Write out the line that has "How does the" in it, along with each line that comes after it until the listing ends, and add nothing.

■ SUPPLIED MATERIAL:
-------
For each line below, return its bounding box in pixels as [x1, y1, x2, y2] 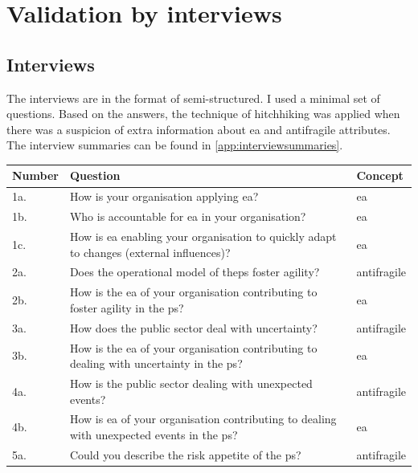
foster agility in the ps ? [69, 299, 184, 316]
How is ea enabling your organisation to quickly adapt [69, 227, 337, 244]
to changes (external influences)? [69, 243, 231, 260]
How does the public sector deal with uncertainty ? [69, 319, 318, 336]
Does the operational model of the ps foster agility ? [69, 263, 320, 280]
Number [12, 167, 59, 184]
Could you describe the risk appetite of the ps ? [69, 446, 301, 463]
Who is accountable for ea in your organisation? [69, 208, 306, 225]
-------
■ RESULT:
How does the public sector deal with uncertainty ? [69, 319, 318, 336]
Does the operational model of the ps foster agility ? [69, 263, 320, 280]
Number [12, 167, 59, 184]
Could you describe the risk appetite of the ps ? [69, 446, 301, 463]
Who is accountable for ea in your organisation? [69, 208, 306, 225]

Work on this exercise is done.